Hogwarts was founded over a thousand years ago by four powerful wizards: Godric Gryffindor, Salazar Slytherin, Rowena Ravenclaw, and Helga Hufflepuff. They chose to split the students into four ‘houses’, each bearing their surnames and featuring young wizards and witches who displayed abilities and personalities they wanted to nurture.
To do this, Godric Gryffindor used his magical hat – henceforward known as the Sorting Hat – to decide which children should go into which house, and so it has been ever since with a yearly Sorting Ceremony that places each new pupil into their own new home.

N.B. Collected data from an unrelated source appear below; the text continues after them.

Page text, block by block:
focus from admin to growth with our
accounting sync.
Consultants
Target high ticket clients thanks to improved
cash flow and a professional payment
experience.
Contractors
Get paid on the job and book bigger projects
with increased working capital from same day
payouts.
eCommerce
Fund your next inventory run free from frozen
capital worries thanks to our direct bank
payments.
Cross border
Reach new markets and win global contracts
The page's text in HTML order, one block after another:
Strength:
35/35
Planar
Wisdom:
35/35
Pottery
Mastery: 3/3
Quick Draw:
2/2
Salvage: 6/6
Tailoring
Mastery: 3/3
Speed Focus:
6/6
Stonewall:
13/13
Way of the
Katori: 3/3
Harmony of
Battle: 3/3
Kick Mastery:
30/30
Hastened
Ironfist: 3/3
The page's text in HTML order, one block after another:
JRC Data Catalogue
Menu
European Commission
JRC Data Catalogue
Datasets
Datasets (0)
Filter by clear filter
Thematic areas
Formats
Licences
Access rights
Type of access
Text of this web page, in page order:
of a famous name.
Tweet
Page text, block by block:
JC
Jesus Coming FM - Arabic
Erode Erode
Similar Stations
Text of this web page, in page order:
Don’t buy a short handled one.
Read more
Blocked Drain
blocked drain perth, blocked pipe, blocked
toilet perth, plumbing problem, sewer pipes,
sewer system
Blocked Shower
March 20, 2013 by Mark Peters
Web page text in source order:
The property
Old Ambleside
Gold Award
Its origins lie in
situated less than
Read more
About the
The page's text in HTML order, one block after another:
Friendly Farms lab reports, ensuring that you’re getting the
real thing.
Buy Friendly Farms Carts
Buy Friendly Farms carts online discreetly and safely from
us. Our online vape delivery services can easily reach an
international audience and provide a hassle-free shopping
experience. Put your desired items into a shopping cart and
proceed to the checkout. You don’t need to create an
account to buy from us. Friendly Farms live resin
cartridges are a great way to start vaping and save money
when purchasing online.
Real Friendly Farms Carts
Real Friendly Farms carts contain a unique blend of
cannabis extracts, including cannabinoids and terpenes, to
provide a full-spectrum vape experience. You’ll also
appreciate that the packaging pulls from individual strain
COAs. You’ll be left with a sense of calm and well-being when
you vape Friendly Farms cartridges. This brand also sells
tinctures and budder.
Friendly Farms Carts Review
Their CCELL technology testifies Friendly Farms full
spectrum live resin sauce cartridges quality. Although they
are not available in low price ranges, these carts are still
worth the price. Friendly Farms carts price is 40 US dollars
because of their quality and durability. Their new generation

The four houses have different entry requirements, and nobody summed them up better than the old Sorting Hat itself in its welcoming song:
‘You might belong in Gryffindor,
Where dwell the brave at heart,
Their daring, nerve and chivalry
Set Gryffindors apart.’
‘You might belong in Hufflepuff
Where they are just and loyal
Those patient Hufflepuffs are true
And unafraid of toil.’
‘Or yet in wise old Ravenclaw
If you’ve a ready mind
Where those of wit and learning
Will always find their kind.’
‘Or perhaps in Slytherin
You’ll make your real friends
Those cunning folk use any means
To achieve their ends.’
- Overview
- Features
- Tech Stack
- Installation
- Usage
- Dataset
- Results
- Model Details
- Screenshots and Video
- Contributing
- License
- Contact
This project uses a machine learning model to predict a user’s Hogwarts House: Gryffindor, Hufflepuff, Ravenclaw, or Slytherin. The classification is based on the Big Five Personality Score, which measures personality traits such as openness, conscientiousness, extraversion, agreeableness, and neuroticism.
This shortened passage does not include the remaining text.